Latent Manifold Reconstruction and Representation with Topological and Geometrical Regularization
Ren Wang, Pengcheng Zhou

TL;DR
This paper introduces an AutoEncoder-based approach that combines manifold reconstruction with topological and geometric regularizations to improve the discovery and preservation of latent manifold structures from noisy high-dimensional data.
Contribution
It proposes a novel method integrating manifold reconstruction and regularizations within an AutoEncoder to enhance manifold learning from noisy data.
Findings
Outperforms t-SNE, UMAP, and Topological AutoEncoders in manifold discovery.

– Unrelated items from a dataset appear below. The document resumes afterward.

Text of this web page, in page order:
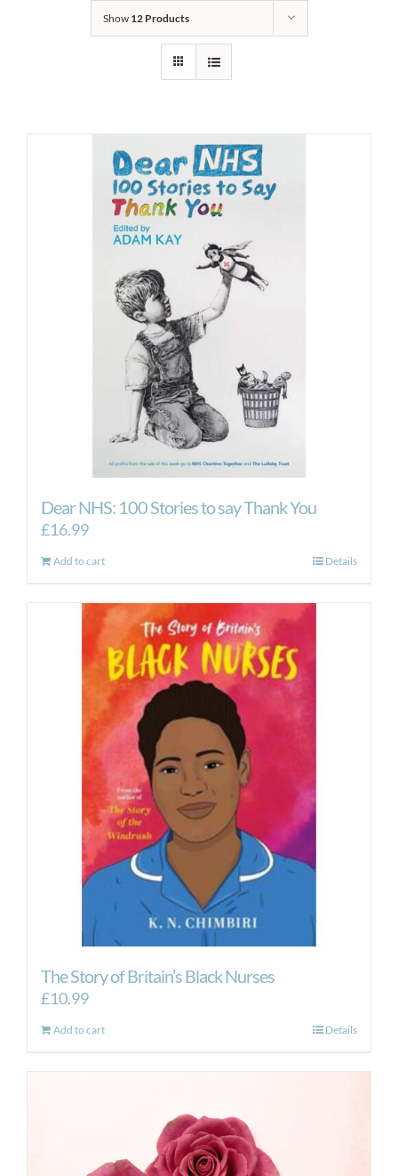
Show 12 Products
Dear NHS: 100 Stories to say Thank You
£16.99
Add to cart Details
The Story of Britain’s Black Nurses
£10.99
Add to cart Details
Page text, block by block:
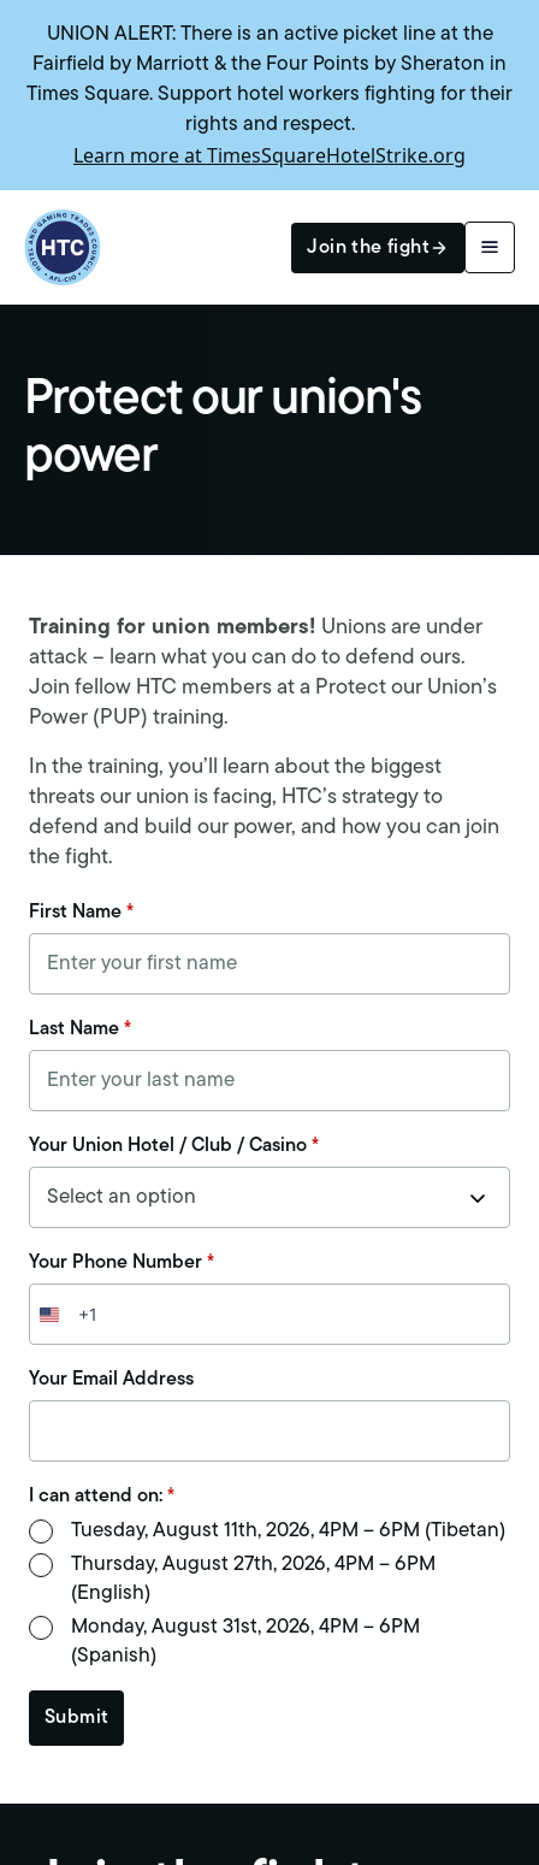
UNION ALERT: There is an active picket line at the
Fairfield by Marriott & the Four Points by Sheraton in
Times Square. Support hotel workers fighting for their
rights and respect.
Learn more at TimesSquareHotelStrike.org
Return to homepage
Join the fight
Protect our union's
power
Training for union members! Unions are under
attack – learn what you can do to defend ours.
Join fellow HTC members at a Protect our Union’s
Power (PUP) training.
In the training, you’ll learn about the biggest
threats our union is facing, HTC’s strategy to
defend and build our power, and how you can join
the fight.
First Name *
Last Name *
Your Union Hotel / Club / Casino *
Your Phone Number *
United
States
+1
+1
Your Email Address
I can attend on: *
Tuesday, August 11th, 2026, 4PM – 6PM (Tibetan)
Thursday, August 27th, 2026, 4PM – 6PM
(English)
Monday, August 31st, 2026, 4PM – 6PM
(Spanish)
Submit
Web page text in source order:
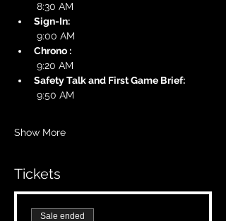
8:30 AM
Sign-In:
9:00 AM
Chrono :
9:20 AM
Safety Talk and First Game Brief:
9:50 AM
Show More
Tickets
Sale ended
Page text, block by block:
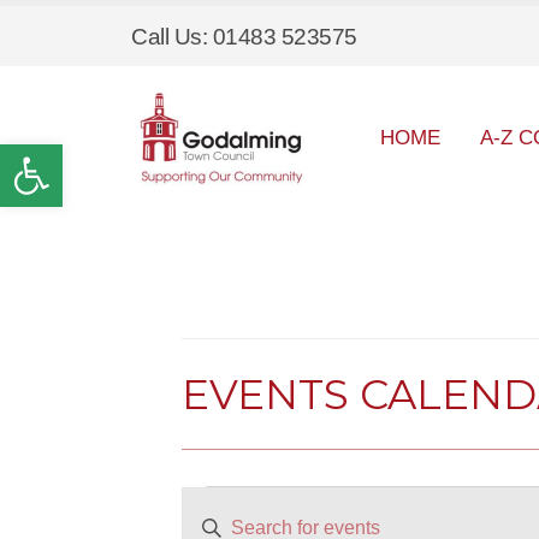
Open toolbar
Call Us: 01483 523575
HOME A-Z
EVENTS
Events
SEARCH
Enter
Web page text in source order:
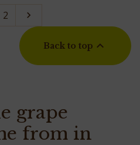
2 Next

Back to top 
grape
from in

Effectively preserves topological and geometric properties during dimensionality reduction.
Demonstrates robustness to noisy point cloud data.
Abstract
Manifold learning aims to discover and represent low-dimensional structures underlying high-dimensional data while preserving critical topological and geometric properties. Existing methods often fail to capture local details with global topological integrity from noisy data or construct a balanced dimensionality reduction, resulting in distorted or fractured embeddings. We present an AutoEncoder-based method that integrates a manifold reconstruction layer, which uncovers latent manifold structures from noisy point clouds, and further provides regularizations on topological and geometric properties during dimensionality reduction, whereas the two components promote each other during training. Experiments on point cloud datasets demonstrate that our method outperforms baselines like t-SNE, UMAP, and Topological AutoEncoders in discovering manifold structures from noisy data and…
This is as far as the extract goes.